━━━ SUPPLIED RECORDS
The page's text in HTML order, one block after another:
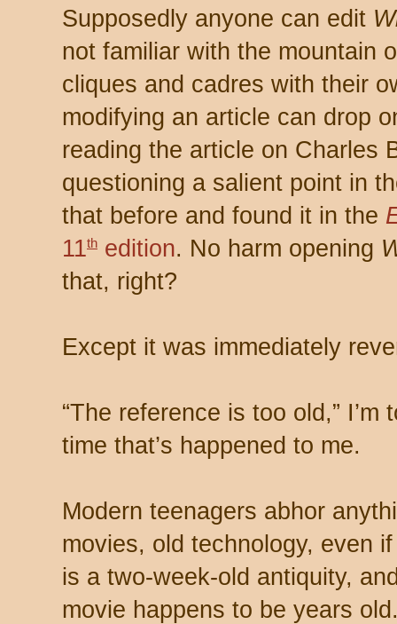
Supposedly anyone can edit
not familiar with the mountain
cliques and cadres with their
modifying an article can drop
reading the article on Charles
questioning a salient point in
that before and found it in the
11th edition. No harm opening
that, right?
Except it was immediately
“The reference is too old,”
time that’s happened to me.
Modern teenagers abhor
movies, old technology, even
is a two-week-old antiquity,
movie happens to be years
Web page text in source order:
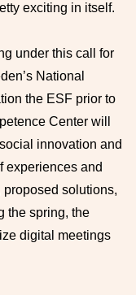
exciting in itself.
under this call for
National
the ESF prior to
Center will
innovation and
experiences and
solutions,
the spring, the
digital meetings
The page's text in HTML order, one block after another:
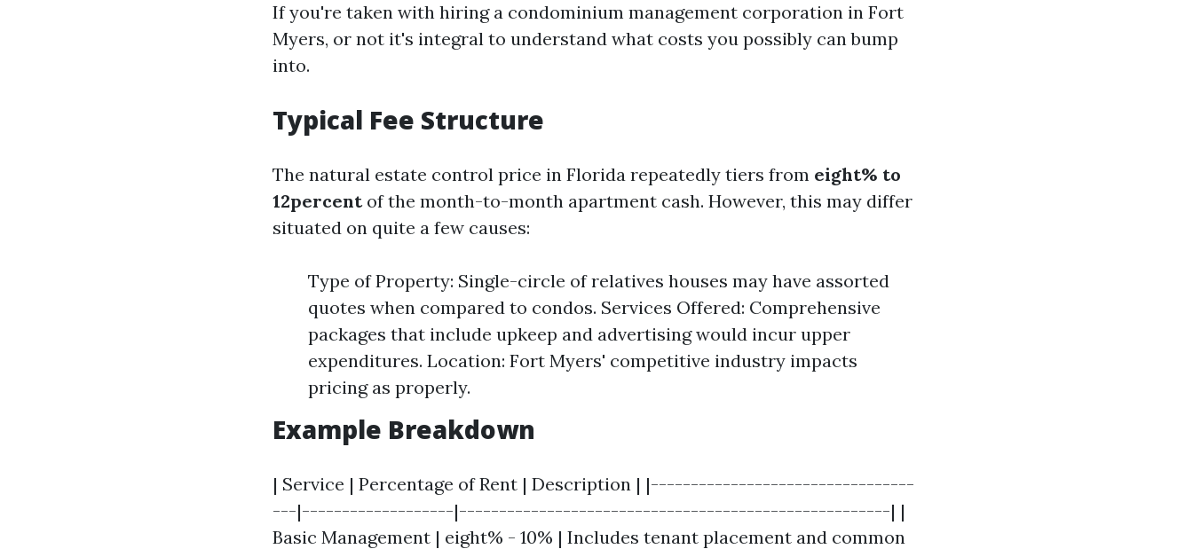
If you're taken with hiring a condominium management corporation in Fort
Myers, or not it's integral to understand what costs you possibly can bump
into.
Typical Fee Structure
The natural estate control price in Florida repeatedly tiers from eight% to
12percentof the month-to-month apartment cash. However, this may differ
situated on quite a few causes:
Type of Property: Single-circle of relatives houses may have assorted
quotes when compared to condos. Services Offered: Comprehensive
packages that include upkeep and advertising would incur upper
expenditures. Location: Fort Myers' competitive industry impacts
pricing as properly.
Example Breakdown
| Service | Percentage of Rent | Description | |---------------------------------
---|-------------------|------------------------------------------------------| |
Basic Management | eight% - 10% | Includes tenant placement and common
━━━━━━
EXERCISE BRIEF
Both the line above containing "11th edition. No harm opening" and the line containing "The natural estate" belong in the copy, along with every line between them; print these exactly and omit the pictures.

WRITTEN SOLUTION
11th edition. No harm opening
that, right?
Except it was immediately
“The reference is too old,”
time that’s happened to me.
Modern teenagers abhor
movies, old technology, even
is a two-week-old antiquity,
movie happens to be years
Web page text in source order:
exciting in itself.
under this call for
National
the ESF prior to
Center will
innovation and
experiences and
solutions,
the spring, the
digital meetings
The page's text in HTML order, one block after another:
If you're taken with hiring a condominium management corporation in Fort
Myers, or not it's integral to understand what costs you possibly can bump
into.
Typical Fee Structure
The natural estate control price in Florida repeatedly tiers from eight% to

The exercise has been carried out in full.